» **INSTRUCTIONS TO FOLLOW**: Exact copy, pictures excluded: please retype every record below.

» **INPUT FOR THIS TASK**:
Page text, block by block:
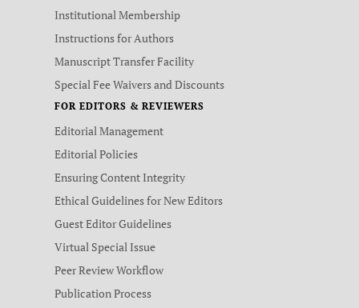
Institutional Membership
Instructions for Authors
Manuscript Transfer Facility
Special Fee Waivers and Discounts
FOR EDITORS & REVIEWERS
Editorial Management
Editorial Policies
Ensuring Content Integrity
Ethical Guidelines for New Editors
Guest Editor Guidelines
Virtual Special Issue
Peer Review Workflow
Publication Process
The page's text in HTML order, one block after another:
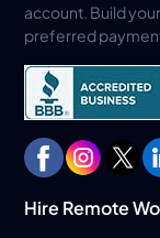
account. Build
preferred
Hire Remote
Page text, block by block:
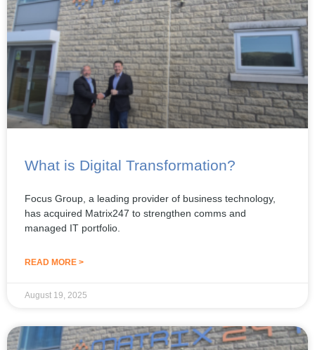
What is Digital Transformation?
Focus Group, a leading provider of business technology,
has acquired Matrix247 to strengthen comms and
managed IT portfolio.
READ MORE >
August 19, 2025
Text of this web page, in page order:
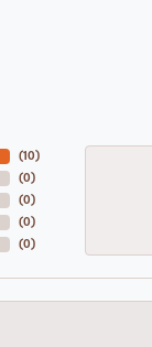
(10)
(0)
(0)
(0)
(0)
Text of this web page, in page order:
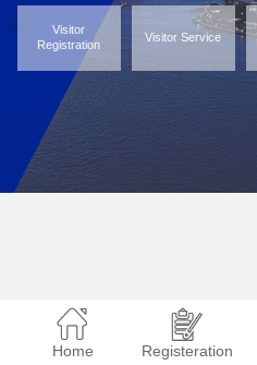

» **RESPONSE TO THIS TASK**:
Page text, block by block:
Institutional Membership
Instructions for Authors
Manuscript Transfer Facility
Special Fee Waivers and Discounts
FOR EDITORS & REVIEWERS
Editorial Management
Editorial Policies
Ensuring Content Integrity
Ethical Guidelines for New Editors
Guest Editor Guidelines
Virtual Special Issue
Peer Review Workflow
Publication Process
The page's text in HTML order, one block after another:
account. Build
preferred
Hire Remote
Page text, block by block:
What is Digital Transformation?
Focus Group, a leading provider of business technology,
has acquired Matrix247 to strengthen comms and
managed IT portfolio.
READ MORE >
August 19, 2025
Text of this web page, in page order:
(10)
(0)
(0)
(0)
(0)
Text of this web page, in page order:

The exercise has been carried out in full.